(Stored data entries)
- - - -

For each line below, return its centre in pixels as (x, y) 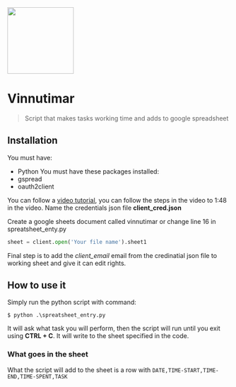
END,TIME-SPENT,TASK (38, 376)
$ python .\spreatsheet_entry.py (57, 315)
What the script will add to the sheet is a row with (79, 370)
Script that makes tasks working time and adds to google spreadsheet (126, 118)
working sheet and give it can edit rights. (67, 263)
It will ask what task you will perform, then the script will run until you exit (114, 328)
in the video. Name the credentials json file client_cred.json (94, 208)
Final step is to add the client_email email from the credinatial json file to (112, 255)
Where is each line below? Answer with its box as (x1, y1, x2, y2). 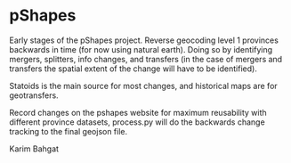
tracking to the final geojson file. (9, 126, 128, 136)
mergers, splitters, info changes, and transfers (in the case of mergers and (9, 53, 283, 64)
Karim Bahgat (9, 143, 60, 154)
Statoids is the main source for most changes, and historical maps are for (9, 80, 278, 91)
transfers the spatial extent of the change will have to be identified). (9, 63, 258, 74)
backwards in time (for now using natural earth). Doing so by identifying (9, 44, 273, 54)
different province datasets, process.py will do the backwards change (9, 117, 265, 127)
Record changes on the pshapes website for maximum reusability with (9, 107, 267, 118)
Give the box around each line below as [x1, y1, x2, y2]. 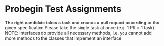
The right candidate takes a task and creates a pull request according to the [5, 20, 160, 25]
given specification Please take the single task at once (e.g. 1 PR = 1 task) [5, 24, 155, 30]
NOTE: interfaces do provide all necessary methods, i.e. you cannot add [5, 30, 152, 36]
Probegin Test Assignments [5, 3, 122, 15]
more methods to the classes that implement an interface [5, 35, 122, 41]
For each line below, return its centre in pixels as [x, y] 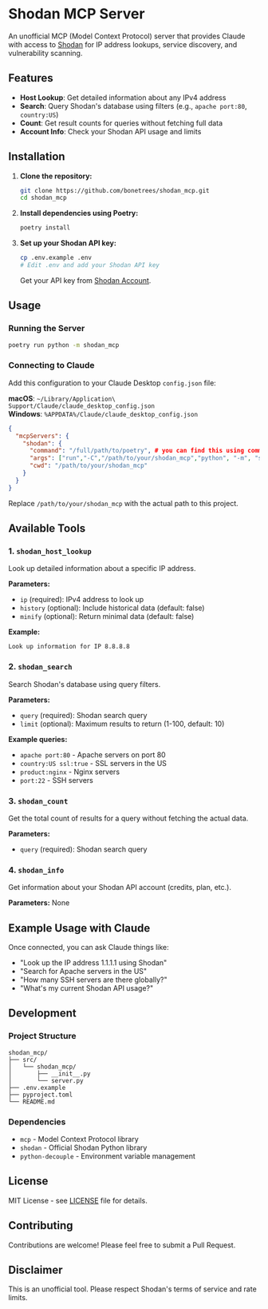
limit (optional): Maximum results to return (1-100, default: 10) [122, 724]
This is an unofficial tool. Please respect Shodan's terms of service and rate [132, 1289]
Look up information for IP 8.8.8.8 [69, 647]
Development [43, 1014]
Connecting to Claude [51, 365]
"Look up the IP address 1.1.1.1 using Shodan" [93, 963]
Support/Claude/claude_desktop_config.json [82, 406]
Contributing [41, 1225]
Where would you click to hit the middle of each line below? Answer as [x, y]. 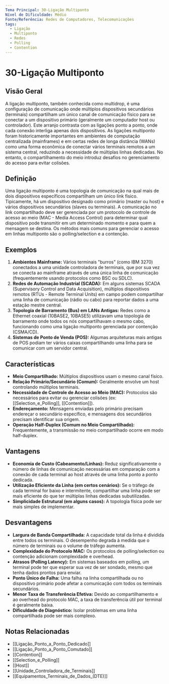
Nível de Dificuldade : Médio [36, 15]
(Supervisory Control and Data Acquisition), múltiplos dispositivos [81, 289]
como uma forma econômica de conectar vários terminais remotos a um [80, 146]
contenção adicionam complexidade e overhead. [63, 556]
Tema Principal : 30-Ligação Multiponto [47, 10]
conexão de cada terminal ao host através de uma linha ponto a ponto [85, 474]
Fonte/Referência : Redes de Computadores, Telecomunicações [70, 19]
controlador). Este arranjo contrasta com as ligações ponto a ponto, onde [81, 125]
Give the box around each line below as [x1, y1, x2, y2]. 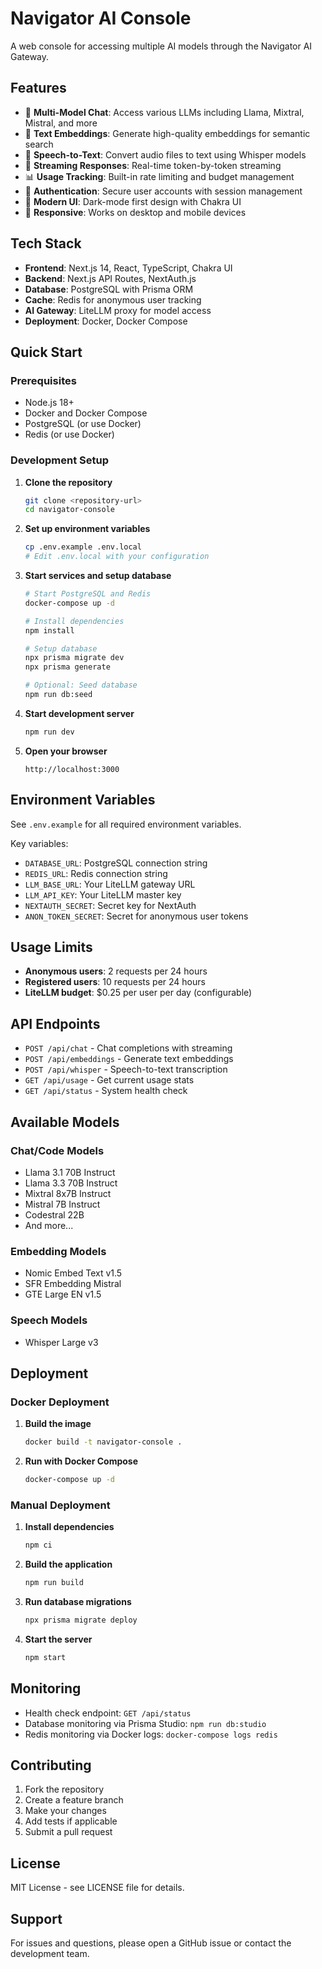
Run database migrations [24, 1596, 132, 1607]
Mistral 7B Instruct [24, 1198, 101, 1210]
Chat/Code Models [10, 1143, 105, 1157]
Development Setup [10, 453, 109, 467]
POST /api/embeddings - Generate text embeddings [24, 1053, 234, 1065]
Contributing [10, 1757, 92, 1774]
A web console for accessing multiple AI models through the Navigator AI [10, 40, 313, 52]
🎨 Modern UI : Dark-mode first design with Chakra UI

- - - -

• PROBLEM STATEMENT: Reproduce exactly the lines from the one with "A web console" through the end of the entries above, both ends included.

• WRITTEN ANSWER:
A web console for accessing multiple AI models through the Navigator AI [10, 40, 313, 52]
🎨 Modern UI : Dark-mode first design with Chakra UI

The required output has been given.